Viele haben es schon gehört oder darüber gelesen: Im kommenden Jahr wird es eine Konferenz geben, auf der eine Organisation der UNO, das INCB welches sich mit Drogen befasst, zusammenkommt und über den zukünftigen Umgang mit Substanzen debattiert. Unter Anderem wird dabei auch über Cannabis geredet. Die Beschlüsse dieser Organisation sind für Mitgliedstaaten bindend. Viele Patienten und KonsumentInnen hoffen nun auf einen Wechsel in der Drogenpolitik, auf die Freigabe von Cannabis. Leider gibt es dafür wenig Anzeichen wenn wir uns die beteiligten Organisationen und Strukturen einmal genauer ansehen.

Der Verweis auf die Gutachten und Forderungen von UNO Unterorganisationen ist irreführend wenn die einzig relevante Organisation in dieser Frage, das INCB, diese Gutachten und Forderungen ignoriert, bzw. unter Verschluss hält, in diesem Fall aufgrund der Intervention eines einzigen ungenannten Mitgliedslandes. Solange Staaten mit Todesstrafe für Drogenbesitz hier ein Vetorecht behalten, wird sich daran nichts ändern. Zusätzlich sind die Menschen in den relevanten Organisationen zerstritten, was den zukünftigen Umgang mit Drogen angeht.

Werfen wir einen Blick auf den Bericht des INCB von 2014, der wohl mit ein Grund für die gehypte Hoffnung in Bezug auf Cannabis ist: http://www.incb.org/incb/en/publications/annual-reports/annual-report-2014.html

In diesem Report wird nur die Möglichkeit für Länder reguliert, Cannabis für medizinische Zwecke freizugeben. Eine zentrale, staatliche Cannabis Behörde soll Anbau, Vertrieb und Handel regulieren, und kontrollieren. Ein Bürokratiemonster wie es in vorauseilendem Gehorsam in das Cannabis-Kontroll-Gesetz der Grünen geschrieben wurde. Cannabis soll ausschließlich für medizinische Zwecke genehmigt werden. Es wird Mitgliedsstaaten klar untersagt, den Anbau für den persönlichen Gebrauch zu erlauben, nachzulesen im Abschnitt F. Special topics 222. des Reports:

In addition, governments must work to prohibit the unauthorized cultivation of cannabis plants, and seize and destroy illicit crops…“

„zusätzlich müssen die Regierungen den ungenehmigten Anbau verbieten, verfolgen und die Produkte vernichten.“

und weiter unter 224. :

Accordingly, the Board has consistently maintained the position that a State which allows individuals to cultivate cannabis for personal use would not be in compliance with its legal obligations under the Single Convention.

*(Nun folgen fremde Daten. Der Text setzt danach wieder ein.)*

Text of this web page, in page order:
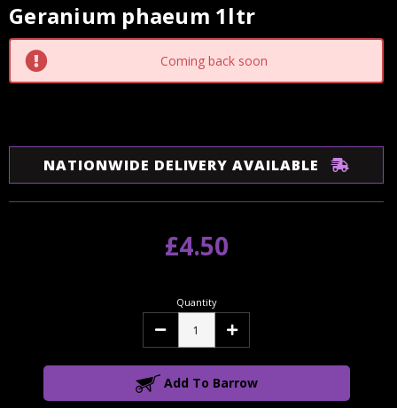
Geranium phaeum 1ltr
Current
Stock:
Coming back soon
NATIONWIDE DELIVERY AVAILABLE
£4.50
Quantity
Decrease Increase
Add To Barrow
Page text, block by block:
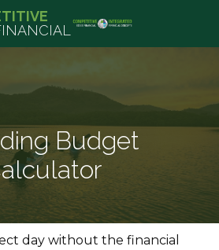
Budget
day without the financial
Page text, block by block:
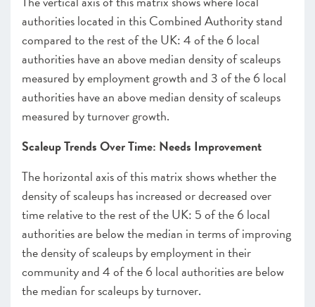
authorities located in this Combined Authority stand
compared to the rest of the UK: 4 of the 6 local
authorities have an above median density of scaleups
measured by employment growth and 3 of the 6 local
authorities have an above median density of scaleups
measured by turnover growth.
Scaleup Trends Over Time: Needs Improvement
The horizontal axis of this matrix shows whether the
density of scaleups has increased or decreased over
time relative to the rest of the UK: 5 of the 6 local
authorities are below the median in terms of improving
the density of scaleups by employment in their
community and 4 of the 6 local authorities are below
the median for scaleups by turnover.
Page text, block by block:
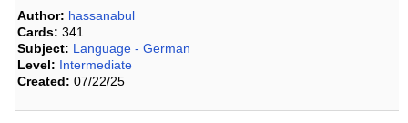
Author: hassanabul
Cards: 341
Subject: Language - German
Level: Intermediate
Created: 07/22/25
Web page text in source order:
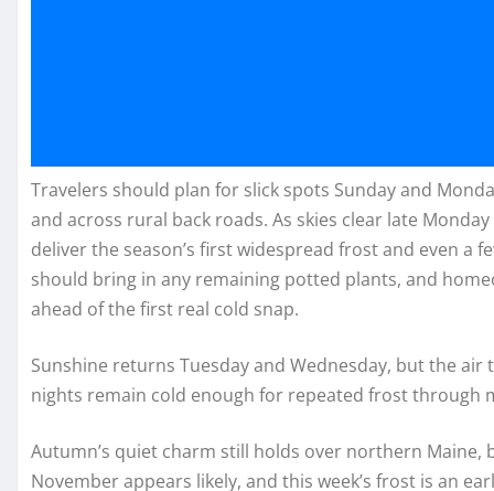
Travelers should plan for slick spots Sunday and
and across rural back roads. As skies clear late
deliver the season’s first widespread frost and even a
should bring in any remaining potted plants, and
ahead of the first real cold snap.
Sunshine returns Tuesday and Wednesday, but the
nights remain cold enough for repeated frost through
Autumn’s quiet charm still holds over northern Maine,
November appears likely, and this week’s frost is an
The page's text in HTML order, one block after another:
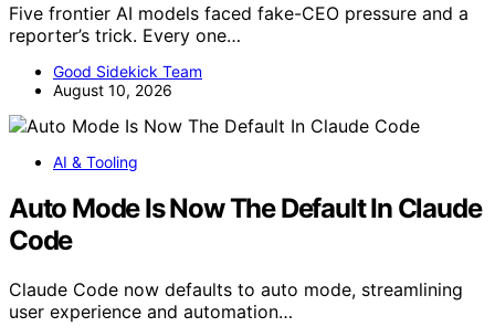
Five frontier AI models faced fake-CEO pressure and a
reporter’s trick. Every one…
Good Sidekick Team
August 10, 2026
AI & Tooling
Auto Mode Is Now The Default In Claude
Code
Claude Code now defaults to auto mode, streamlining
user experience and automation…
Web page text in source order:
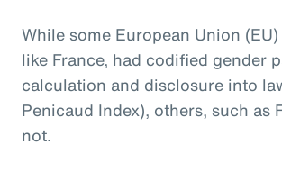
While some European Union
like France, had codified gender
calculation and disclosure into
Penicaud Index), others, such as
not.
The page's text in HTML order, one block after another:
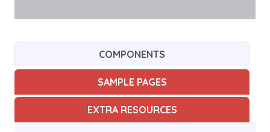
COMPONENTS
SAMPLE PAGES
EXTRA RESOURCES
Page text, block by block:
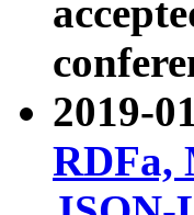
2019-
RDFa,
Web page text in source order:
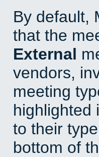
By default,
that the
External
vendors,
meeting
highlighted
to their
bottom of
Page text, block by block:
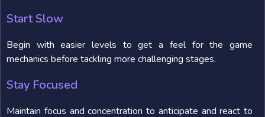
Start Slow
Begin with easier levels to get a feel for the game
mechanics before tackling more challenging stages.
Stay Focused
Maintain focus and concentration to anticipate and react to
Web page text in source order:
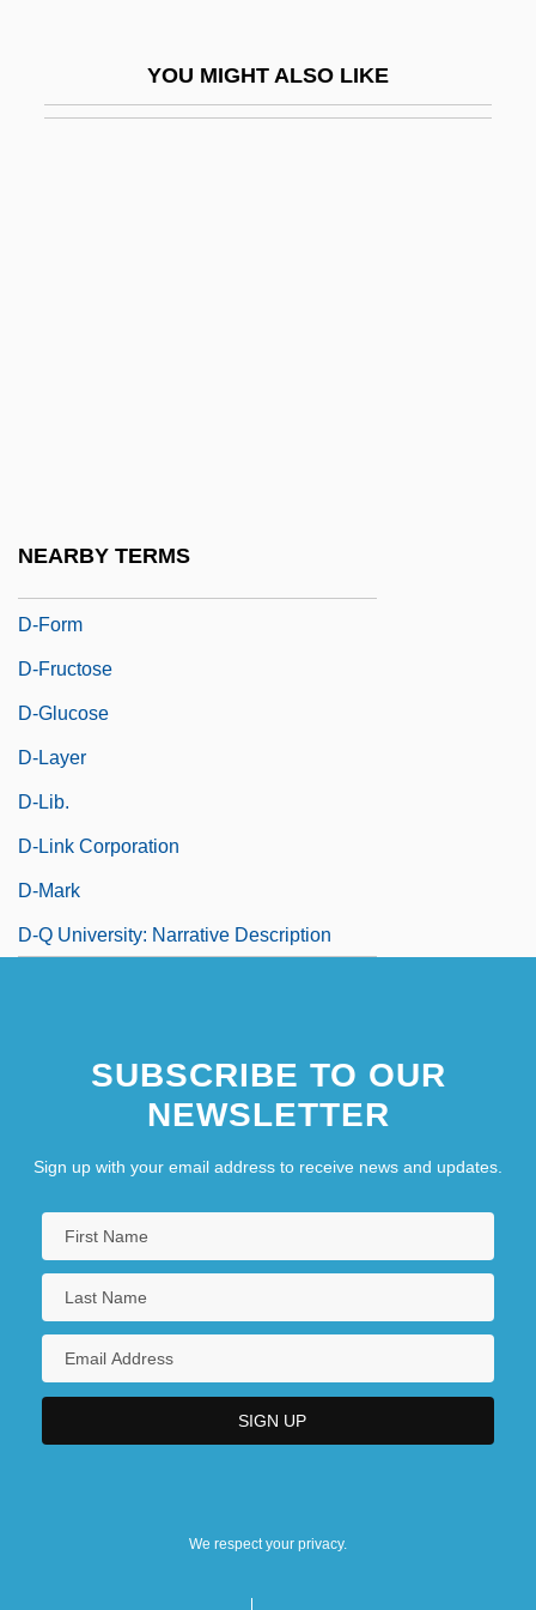
YOU MIGHT ALSO LIKE
NEARBY TERMS
D-Form
D-Fructose
D-Glucose
D-Layer
D-Lib.
D-Link Corporation
D-Mark
D-Q University: Narrative Description
SUBSCRIBE TO OUR
NEWSLETTER
Sign up with your email address to receive news and updates.
We respect your privacy.
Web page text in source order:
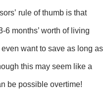
rule of thumb is that
6 months’ worth of living
want to save as long as
this may seem like a
be possible overtime!
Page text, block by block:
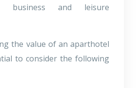
business and leisure
the value of an aparthotel
to consider the following
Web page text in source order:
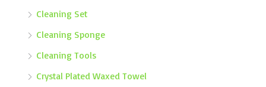
Cleaning Set
Cleaning Sponge
Cleaning Tools
Crystal Plated Waxed Towel
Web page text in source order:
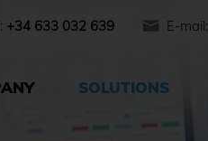
+34 633 032 639 E-mail:
SOLUTIONS
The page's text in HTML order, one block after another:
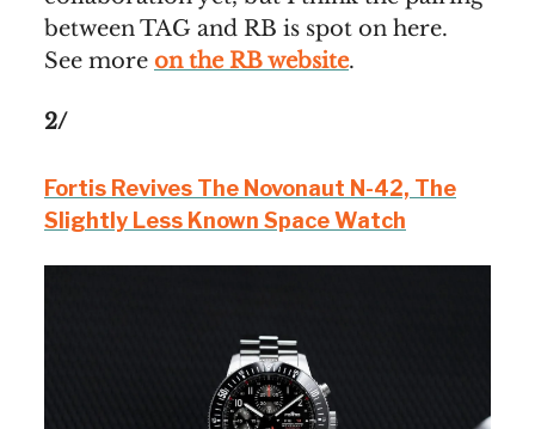
between TAG and RB is spot on here.
See more on the RB website.
2/
Fortis Revives The Novonaut N-42, The
Slightly Less Known Space Watch
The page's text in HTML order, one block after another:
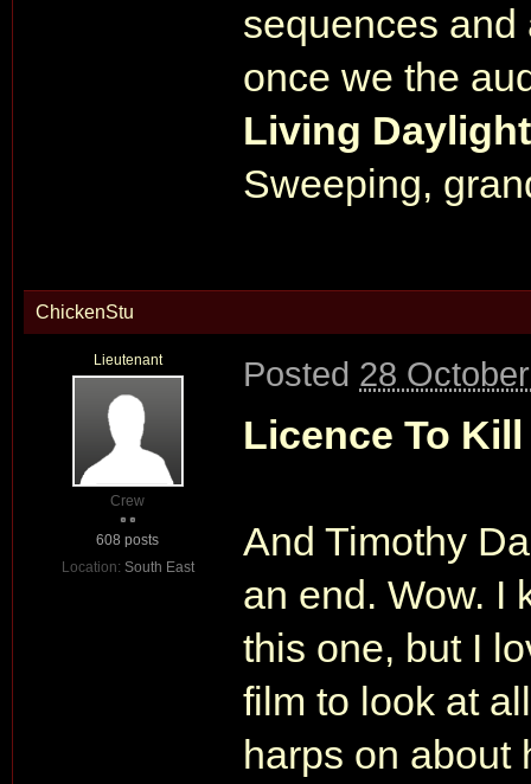
sequences and
once we the
Living
Sweeping,
ChickenStu
Lieutenant
Crew
608 posts
Location: South East
Posted 28
Licence To Kill
And Timothy
an end. Wow. I
this one, but I
film to look at
harps on about
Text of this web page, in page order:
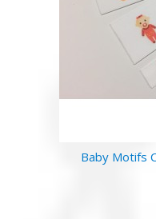
Baby Motifs
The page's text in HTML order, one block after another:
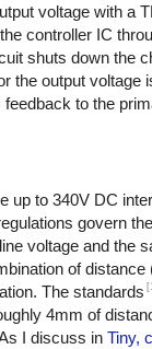
voltage with a
controller IC
shuts down the
the output voltage
to the
up to 340V DC
govern the
voltage and the
of distance
The standards
4mm of
I discuss in Tiny,
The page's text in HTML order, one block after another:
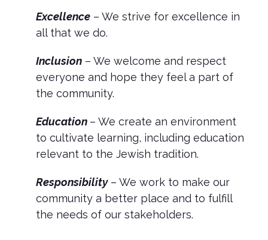
Excellence – We strive for excellence in
all that we do.
Inclusion – We welcome and respect
everyone and hope they feel a part of
the community.
Education – We create an environment
to cultivate learning, including education
relevant to the Jewish tradition.
Responsibility– We work to make our
community a better place and to fulfill
the needs of our stakeholders.
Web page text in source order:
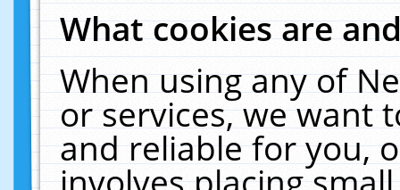
What cookies are
When using any of
or services, we want
and reliable for you,
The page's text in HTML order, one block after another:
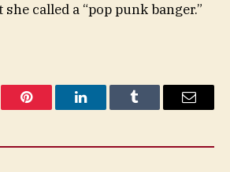
called a “pop punk banger.”
Pinterest LinkedInTumblr Email
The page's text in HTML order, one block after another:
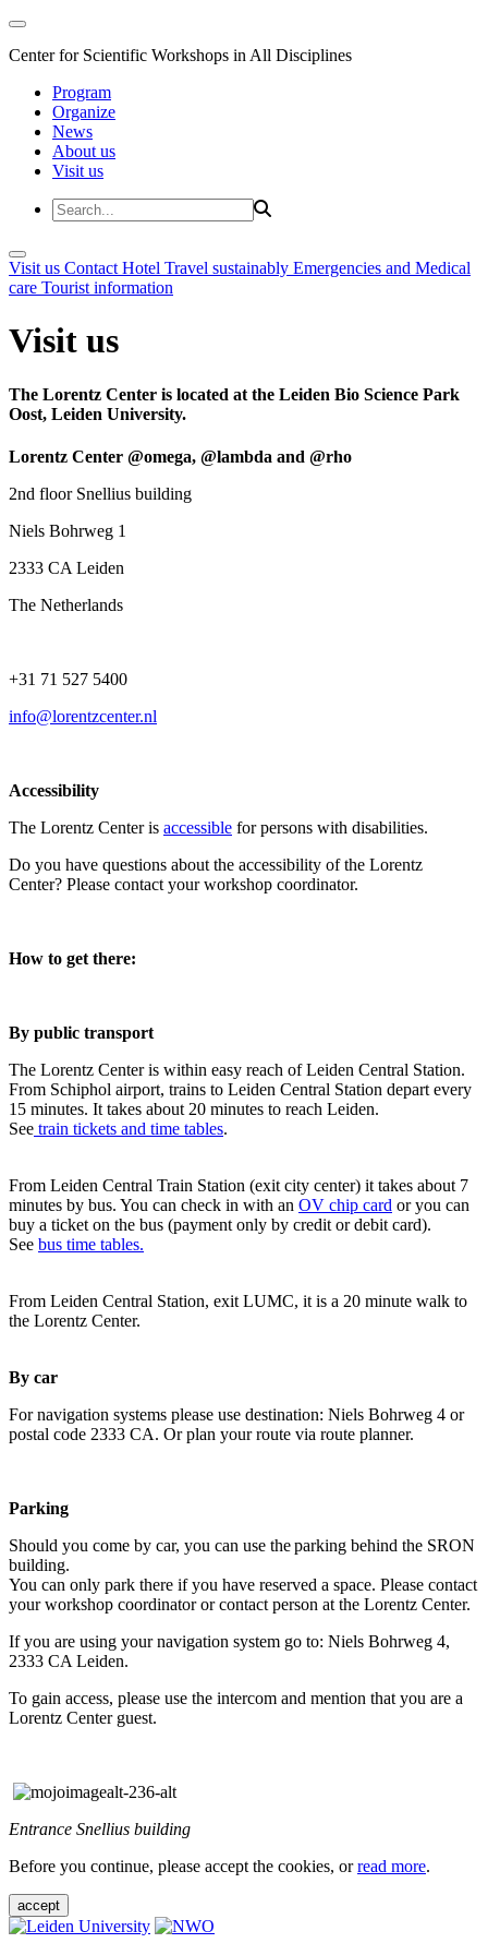
Center for Scientific Workshops in All Disciplines
Program
Organize
News
About us
Visit us
Visit us Contact Hotel Travel sustainably Emergencies and Medical
care Tourist information
Visit us
The Lorentz Center is located at the Leiden Bio Science Park
Oost, Leiden University.
Lorentz Center @omega, @lambda and @rho
2nd floor Snellius building
Niels Bohrweg 1
2333 CA Leiden
The Netherlands
+31 71 527 5400
info@lorentzcenter.nl
Accessibility
The Lorentz Center is accessible for persons with disabilities.
Do you have questions about the accessibility of the Lorentz
Center? Please contact your workshop coordinator.
How to get there:
By public transport
The Lorentz Center is within easy reach of Leiden Central Station.
From Schiphol airport, trains to Leiden Central Station depart every
15 minutes. It takes about 20 minutes to reach Leiden.
See train tickets and time tables.
From Leiden Central Train Station (exit city center) it takes about 7
minutes by bus. You can check in with an OV chip card or you can
buy a ticket on the bus (payment only by credit or debit card).
See bus time tables.
From Leiden Central Station, exit LUMC, it is a 20 minute walk to
the Lorentz Center.
By car
For navigation systems please use destination: Niels Bohrweg 4 or
postal code 2333 CA. Or plan your route via route planner.
Parking
Should you come by car, you can use the parking behind the SRON
building.
You can only park there if you have reserved a space. Please contact
your workshop coordinator or contact person at the Lorentz Center.
If you are using your navigation system go to: Niels Bohrweg 4,
2333 CA Leiden.
To gain access, please use the intercom and mention that you are a
Lorentz Center guest.
Entrance Snellius building
Before you continue, please accept the cookies, orread more.
accept
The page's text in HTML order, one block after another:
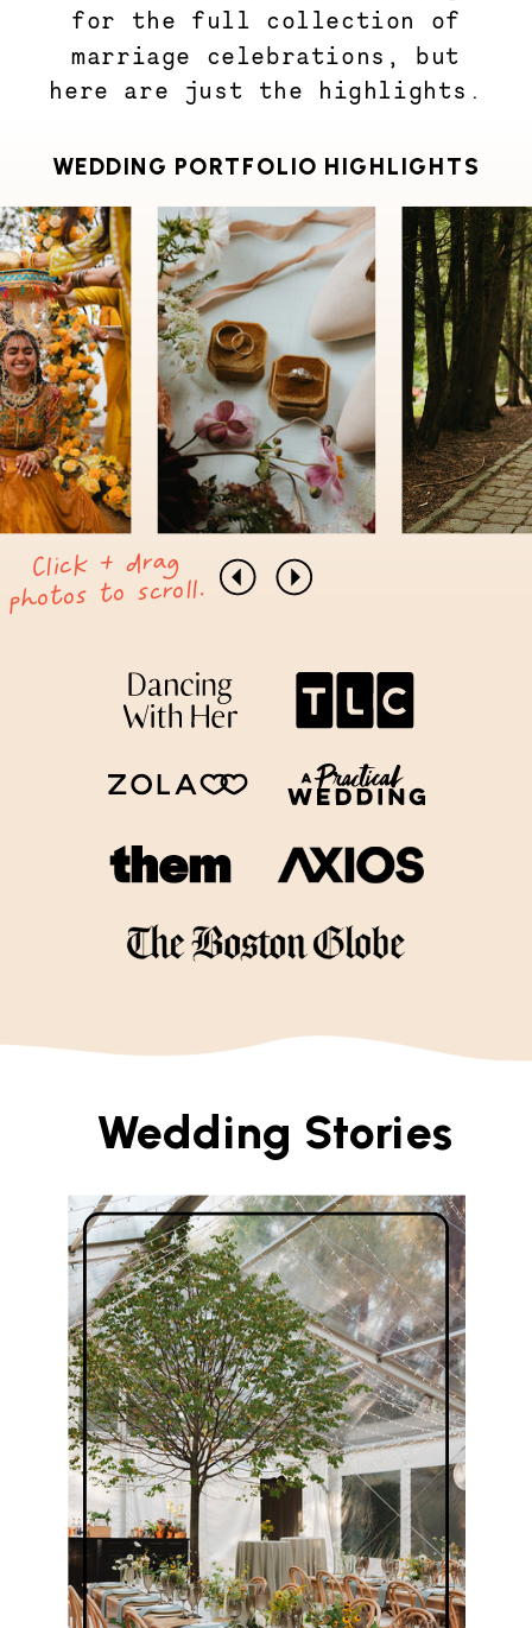
for the full collection of
marriage celebrations, but
here are just the highlights.
WEDDING PORTFOLIO HIGHLIGHTS
Click + drag
photos to scroll.
Wedding Stories
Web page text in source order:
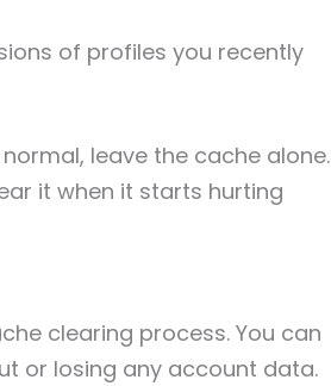
of profiles you recently
leave the cache alone.
it when it starts hurting
clearing process. You can
or losing any account data.
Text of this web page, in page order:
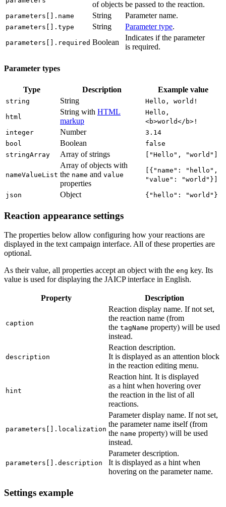
of objects be passed to the reaction.
parameters[].name String Parameter name.
parameters[].type String Parameter type.
parameters[].required Boolean
Indicates if the parameter
is required.
Parameter types
Type Description Example value
string String Hello, world!
html
String with HTML
markup
Hello,
<b>world</b>!
integer
Number
3.14
bool
Boolean
false
stringArray
Array of strings ["Hello", "world"]
nameValueList
Array of objects with
the name and value
properties
[{"name": "hello",
"value": "world"}]
json Object {"hello": "world"}
Reaction appearance settings
The properties below allow configuring how your reactions are
displayed in the text campaign interface. All of these properties are
optional.
As their value, all properties accept an object with the eng key. Its
value is used for displaying the JAICP interface in English.
Property Description
caption
Reaction display name. If not set,
the reaction name (from
the tagName property) will be used
instead.
description
Reaction description.
It is displayed as an attention block
in the reaction editing menu.
hint
Reaction hint. It is displayed
as a hint when hovering over
the reaction in the list of all
reactions.
parameters[].localization
Parameter display name. If not set,
the parameter name itself (from
the name property) will be used
instead.
parameters[].description
Parameter description.
It is displayed as a hint when
hovering on the parameter name.
Settings example
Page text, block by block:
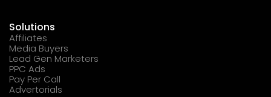
Solutions
Affiliates
Media Buyers
Lead Gen Marketers
PPC Ads
Pay Per Call
Advertorials
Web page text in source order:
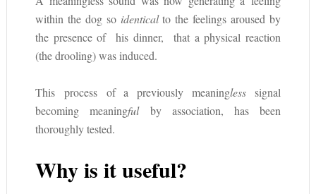
within the dog so identicalto the feelings aroused by
the presence of his dinner, that a physical reaction
(the drooling) was induced.
This process of a previously meaningless signal
becoming meaningfulby association, has been
thoroughly tested.
Why is it useful?
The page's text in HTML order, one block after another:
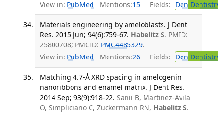
View in: PubMed Mentions:15 Fields: Den
Materials engineering by ameloblasts. J Dent
Res. 2015 Jun; 94(6):759-67. Habelitz S. PMID:
25800708; PMCID: PMC4485329.
View in: PubMed Mentions:26 Fields: Den
Matching 4.7-Å XRD spacing in amelogenin
nanoribbons and enamel matrix. J Dent Res.
2014 Sep; 93(9):918-22. Sanii B, Martinez-Avila
O, Simpliciano C, Zuckermann RN, Habelitz S.
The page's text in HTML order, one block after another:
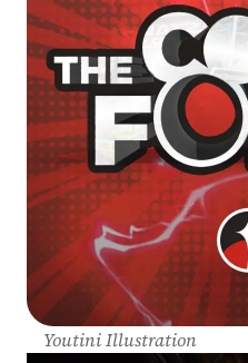
Youtini Illustration
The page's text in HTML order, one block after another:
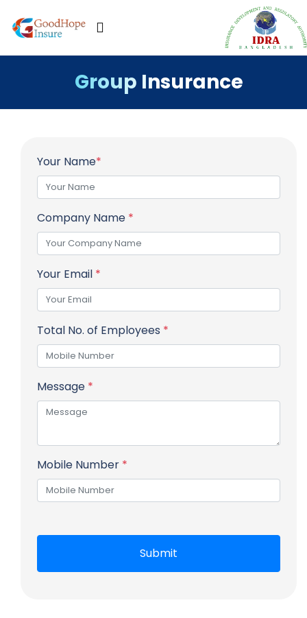
Group Insurance
Your Name*
Company Name *
Your Email *
Total No. of Employees *
Message *
Mobile Number *
Submit

„Entsprechend hat der Ausschuss übereinstimmend die Position vertreten, dass ein Staat, der es Personen erlaubt, Cannabis für den Eigenbedarf anzubauen, sich nicht in Übereinstimmung mit den rechtlichen Vereinbarungen der „Single Convention“ (UN-Konvention gegen narkotische Drogen) befindet.“

Das klingt wenig nach einer vernünftigen Lösung im Sinne der Menschen. Cannabis wird nach wie vor als gefährliche Substanz gehandelt, deren Konsum einzig auf medizinische Zwecke beschränkt wird. Es wird weiterhin einen verfolgten, von Strafe bedrohten Schwarzmarkt mit den bekannten negativen Folgen geben. KonsumentInnen werden keine Möglichkeit bekommen, Eigenanbau legal betreiben zu können.

Das ist für die Piratenpartei Berlin weit entfernt von der totalen Freigabe von Cannabis und anderen rauschwirksamen Substanzen. Der Irrtum, Cannabis sei eine gefährliche Substanz die strengstens kontrolliert werden müsse, wird aufrecht erhalten. Diese Vorgehensweise ist unvereinbar mit dem Menschenbild vom mündigen, selbstbestimmten BürgerInnen und den Forderungen der Piraten. So wird das nichts.

http://www.undrugcontrol.info/en/un-drug-control/incb/item/6546-idpc-response-to-the-2014-annual-report-of-the-international-narcotics-control-board

Statements von Aktivisten und Aktivistinnen

Steffen Geyer zu Modellversuchen kontrollierte Abgabestelle:

Ich halte davon garnichts, weil die Probleme damit nicht gelöst werden, neue Probleme entstehen und nur sehr Wenigen damit geholfen ist. Cannabis ist kein Plutonium.

Statement von Händler Grünspan:

Freigeben. Gebt es einfach frei, den Rest kriegen wir schon hin.

Statement von UserIn Anonymus:

Wieso muss ich mich für meinen Konsum irgendwo registrieren? Der Staat hat uns über mehr als 40 Jahre massiv verfolgt und jetzt soll  ich mich mit meinen privaten Daten anmelden und meinen Konsum überwachen und kontrollieren lassen? Nein!

Statement Olli Waack:

Die hilflosen Willenserklärungen zu kontrollierten Abgabestellen sind Makulatur, solange die internationalen Vereinbarungen nur einen sehr eingeschränkten Nutzen für Cannabisprodukte ausschließlich im medizinischen Bereich erlauben. Der Anbau von Hanf durch Privatpersonen bleibt verboten und wird weiterhin verfolgt. Eine paradoxe und völlig unangemessene Vorgehensweise, gemessen an der tatsächlichen Gefährlichkeit von Cannabis.
Darum die Forderung der Piratenpartei: Freigabe jetzt!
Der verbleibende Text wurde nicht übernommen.